[Source data]
= = =

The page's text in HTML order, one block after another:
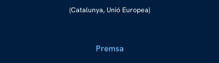
(Catalunya, Unió Europea)
Premsa
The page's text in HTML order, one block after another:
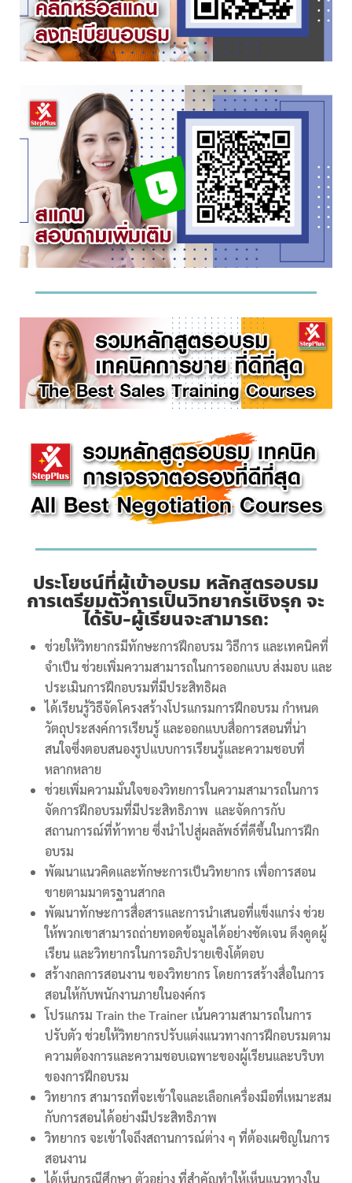
ประโยชน์ที่ผู้เข้าอบรม หลักสูตรอบรม
การเตรียมตัวการเป็นวิทยากรเชิงรุก จะ
ได้รับ-ผู้เรียนจะสามารถ:
ช่วยให้วิทยากรมีทักษะการฝึกอบรม วิธีการ และเทคนิคที่
จำเป็น ช่วยเพิ่มความสามารถในการออกแบบ ส่งมอบ และ
ประเมินการฝึกอบรมที่มีประสิทธิผล
ได้เรียนรู้วิธีจัดโครงสร้างโปรแกรมการฝึกอบรม กำหนด
วัตถุประสงค์การเรียนรู้ และออกแบบสื่อการสอนที่น่า
สนใจซึ่งตอบสนองรูปแบบการเรียนรู้และความชอบที่
หลากหลาย
ช่วยเพิ่มความมั่นใจของวิทยการในความสามารถในการ
จัดการฝึกอบรมที่มีประสิทธิภาพ และจัดการกับ
สถานการณ์ที่ท้าทาย ซึ่งนำไปสู่ผลลัพธ์ที่ดีขึ้นในการฝึก
อบรม
พัฒนาแนวคิดและทักษะการเป็นวิทยากร เพื่อการสอน
ขายตามมาตรฐานสากล
พัฒนาทักษะการสื่อสารและการนำเสนอที่แข็งแกร่ง ช่วย
ให้พวกเขาสามารถถ่ายทอดข้อมูลได้อย่างชัดเจน ดึงดูดผู้
เรียน และวิทยากรในการอภิปรายเชิงโต้ตอบ
สร้างกลการสอนงาน ของวิทยากร โดยการสร้างสื่อในการ
สอนให้กับพนักงานภายในองค์กร
โปรแกรม Train the Trainer เน้นความสามารถในการ
ปรับตัว ช่วยให้วิทยากรปรับแต่งแนวทางการฝึกอบรมตาม
ความต้องการและความชอบเฉพาะของผู้เรียนและบริบท
ของการฝึกอบรม
วิทยากร สามารถที่จะเข้าใจและเลือกเครื่องมือที่เหมาะสม
กับการสอนได้อย่างมีประสิทธิภาพ
วิทยากร จะเข้าใจถึงสถานการณ์ต่าง ๆ ที่ต้องเผชิญในการ
สอนงาน
ได้เห็นกรณีศึกษา ตัวอย่าง ที่สำคัญทำให้เห็นแนวทางใน
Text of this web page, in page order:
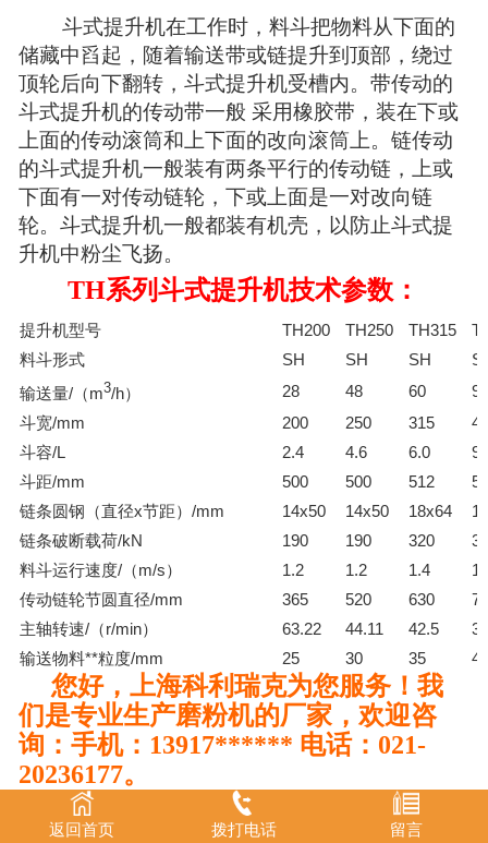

= = =

● **Problem details**:
Give back every record above exactly as written, skipping each picture.

● **Written answer**:
The page's text in HTML order, one block after another:
(Catalunya, Unió Europea)
Premsa
The page's text in HTML order, one block after another:
ประโยชน์ที่ผู้เข้าอบรม หลักสูตรอบรม
การเตรียมตัวการเป็นวิทยากรเชิงรุก จะ
ได้รับ-ผู้เรียนจะสามารถ:
ช่วยให้วิทยากรมีทักษะการฝึกอบรม วิธีการ และเทคนิคที่
จำเป็น ช่วยเพิ่มความสามารถในการออกแบบ ส่งมอบ และ
ประเมินการฝึกอบรมที่มีประสิทธิผล
ได้เรียนรู้วิธีจัดโครงสร้างโปรแกรมการฝึกอบรม กำหนด
วัตถุประสงค์การเรียนรู้ และออกแบบสื่อการสอนที่น่า
สนใจซึ่งตอบสนองรูปแบบการเรียนรู้และความชอบที่
หลากหลาย
ช่วยเพิ่มความมั่นใจของวิทยการในความสามารถในการ
จัดการฝึกอบรมที่มีประสิทธิภาพ และจัดการกับ
สถานการณ์ที่ท้าทาย ซึ่งนำไปสู่ผลลัพธ์ที่ดีขึ้นในการฝึก
อบรม
พัฒนาแนวคิดและทักษะการเป็นวิทยากร เพื่อการสอน
ขายตามมาตรฐานสากล
พัฒนาทักษะการสื่อสารและการนำเสนอที่แข็งแกร่ง ช่วย
ให้พวกเขาสามารถถ่ายทอดข้อมูลได้อย่างชัดเจน ดึงดูดผู้
เรียน และวิทยากรในการอภิปรายเชิงโต้ตอบ
สร้างกลการสอนงาน ของวิทยากร โดยการสร้างสื่อในการ
สอนให้กับพนักงานภายในองค์กร
โปรแกรม Train the Trainer เน้นความสามารถในการ
ปรับตัว ช่วยให้วิทยากรปรับแต่งแนวทางการฝึกอบรมตาม
ความต้องการและความชอบเฉพาะของผู้เรียนและบริบท
ของการฝึกอบรม
วิทยากร สามารถที่จะเข้าใจและเลือกเครื่องมือที่เหมาะสม
กับการสอนได้อย่างมีประสิทธิภาพ
วิทยากร จะเข้าใจถึงสถานการณ์ต่าง ๆ ที่ต้องเผชิญในการ
สอนงาน
ได้เห็นกรณีศึกษา ตัวอย่าง ที่สำคัญทำให้เห็นแนวทางใน
Text of this web page, in page order:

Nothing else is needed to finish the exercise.